To those of us who closely follow the drone war over Ukraine, as well as other conflicts where small drones are playing significant roles, it’s abundantly clear that drones are much more than souped-up Javelins or mortars. They truly are a revolution in warfare.

Yet, let’s be clear — fighter jets and stealth bombers and tanks still matter. The arrival of small drones has not fundamentally changed the basic tenets and mission sets of modern warfare. Even so, drones dramatically expand our combat options, as well as those of our enemies. There’s no doubt that China, North Korea, and Iran are using the war in Ukraine as a battle lab for their own drone warfare doctrines and technologies. Thus, the kind of war that we are seeing today in Ukraine is a preview of what we will experience against a modern adversary who brings drones and other novel technologies to the fight.

Drones do not force us to reinvent all aspects of warfare. But we need to reframe everything we already know against this new reality that we see playing out in Ukraine. In particular, the Ukrainian battlefield stands in stark contrast to America’s most recent combat experiences against terrorists and insurgents.

Just imagine the carnage we would have suffered in Iraq and Afghanistan if our enemies had access to FPV drones. Those of us who served in those wars are lucky that they predated the drone warfare revolution by a few years. But our good fortune has expired, and we should not assume that we are pre-destined to win the next war without a heavy toll in blood and treasure.

Change is Not a Linear Process

The Pentagon has wisely taken steps in recent weeks to launch the U.S. on what we hope to be a crash course expansion of our nation’s combat drone arsenal, as well as a sweeping refinement of our drone warfare doctrine (an aspect of preparing for a drone war that often gets overshadowed by the technological attention-grabbers).

Despite these recent leaps in the right direction, we still see pockets of intransigence within our military ranks. Case in point is the Army’s latest update to its “Tank Platoon” tactical manual, known as ATP 3-20.15, late last week.

When encountering small drones, the manual says to spot the FPV, make hand signals, close hatches, signal HQ, and change formation. Then the kicker: the manual depicts a squad of M1 Abrams main battle tanks taking aim at a passing drone and then shooting it down with their main 120 mm cannons.

Needless to say, such a course of action is wildly divergent from reality. In the real-world, you’ll have seconds, probably won’t detect the drone until the last moment, if at all — and FPV drones flown in erratic, bumblebee patterns by highly-operators are notoriously hard targets for sharpshooters, never mind a tank turret.
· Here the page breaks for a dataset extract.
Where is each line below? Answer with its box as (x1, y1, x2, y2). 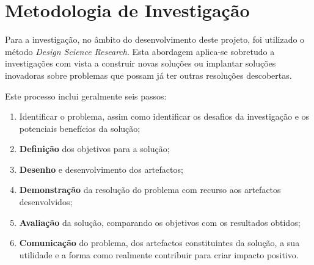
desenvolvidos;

Regarding the U.S. Army’s updated tank manual, one Russian military commentator wrote on Telegram that if you follow these procedures, “There will shortly be no tank platoon at all.” The point of highlighting all this isn’t to poke fun at whoever wrote and published the U.S. Army’s tank manual. It is to underscore the lethal consequences of not taking the drone threat seriously, or of misunderstanding the trends in tactics and technologies on Ukraine’s battlefields.

This example also reiterates our emphasis at the Vector Report on both technologies and tactics. For no matter how quickly technology evolves, and no matter how robotic the battlefield of the future becomes, human courage and skill still rule the day.